JANA Partners LLC Announces Intention to Vote Against Houston Exploration's Board and Encourages Other Shareholders to Join The
24 Abril 2006 - 7:30AM
PR Newswire (US)
NEW YORK, April 24 /PRNewswire/ -- JANA Partners LLC ("JANA"),
following up on its public call for the Board of Directors of The
Houston Exploration Company ("Houston Exploration" or the
"Company") (NYSE:THX) to immediately take steps to maximize
shareholder value, announced today that it intended to withhold its
vote for the Company's directors at the Company's annual meeting of
shareholders, to be held on Friday, April 28, 2006, and encouraged
other shareholders to do the same. JANA is a $5 billion hedge fund
with offices in New York and San Francisco and is the beneficial
owner of approximately 9% of the outstanding shares of Houston
Exploration. "This week's annual meeting offers the chance to put
directors on notice that shareholders are keenly focused on the
Board's next steps and to warn them of the consequences of
squandering the opportunity they presently have to deliver the
highest possible returns to their shareholders," stated JANA
Managing Partner Barry Rosenstein today in an open letter to the
Company's shareholders. Mr. Rosenstein encouraged Houston
Exploration shareholders to send this message to the Board by
selecting the "WITHHOLD ALL NOMINEES" option in the "Directors"
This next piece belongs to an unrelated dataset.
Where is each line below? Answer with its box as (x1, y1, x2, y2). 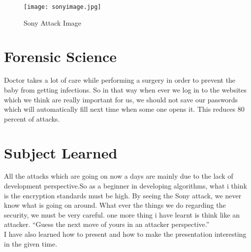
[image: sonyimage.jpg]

section of the paper or electronic proxy card delivered to
shareholders by the Company in connection with this week's annual
meeting or to make such elections by telephone. He also noted that
proxies would need to be returned prior to the Friday, April 28,
2006 meeting date and that all shareholders of record as of March
9, 2006 were eligible to vote, and further pointed out that
shareholders who have already voted could change their vote simply
by submitting a new proxy prior to Friday's meeting. On April 10,
2006, the Company announced the sale of certain Gulf of Mexico
offshore assets for $590 million, and has indicated that it may use
much of the proceeds to pursue new acquisitions and repay debt. In
a letter sent last week to the Board, Mr. Rosenstein described such
actions as far less beneficial to shareholders than using these
proceeds plus additional leverage to undertake a substantial share
repurchase, and added that new acquisitions would likely destroy
value given the execution risk associated with them and the
Company's history of underperformance. Mr. Rosenstein noted today
that following last week's letter he had received a cursory
response from the Board which he compared to a "form letter" and
which reiterated the Board's intention to repurchase only $200
million of stock. "The Board's response to our analysis on how best
to maximize value however has been unsatisfactory in every way and
evidences a shocking disregard for the pursuit of shareholder
value," Mr. Rosenstein said in today's letter. "Rather than
committing to seeking the highest possible return for shareholders,
the Board appears intent on following a plan which we believe is
certain to deliver lower returns for shareholders than a
significant share repurchase. Furthermore, the members of the Board
appear to feel no obligation to make any real attempt to offer a
coherent explanation for their unwillingness to deviate from this
course." "The Board has a fiduciary duty to its shareholders do to
more than mouth empty phrases and platitudes as they proceed
blindly with plans which are all but guaranteed to squander
shareholder assets," he continued. "However, the Board appears to
feel that because the issue regarding the use of the Gulf of Mexico
proceeds has arisen shortly before the annual meeting, at which
they are running unopposed, they are free to pay lip service to
demands that they pursue value maximization." Mr. Rosenstein also
noted that Houston Exploration's bylaws require a shareholder
seeking to nominate new directors to notify the Company almost six
months in advance of this year's meeting, a requirement which he
called "clearly at odds with any reasonable notion of good
corporate governance". In a situation such as the present one he
noted, where the announcement of the Gulf of Mexico sale occurred
well after the passage of this deadline, the Board effectively had
the ability to take actions clearly contrary to shareholder
interests without challenge from shareholders until the following
year's meeting. "For these reasons, we are encouraging all Houston
Exploration shareholders to send a message to the Board that they
must not squander the proceeds of the Gulf of Mexico sale, assets
which belong to the shareholders, on value-destroying acquisitions,
and that they must instead put this money to work for shareholders
through a significant share repurchase," Mr. Rosenstein concluded.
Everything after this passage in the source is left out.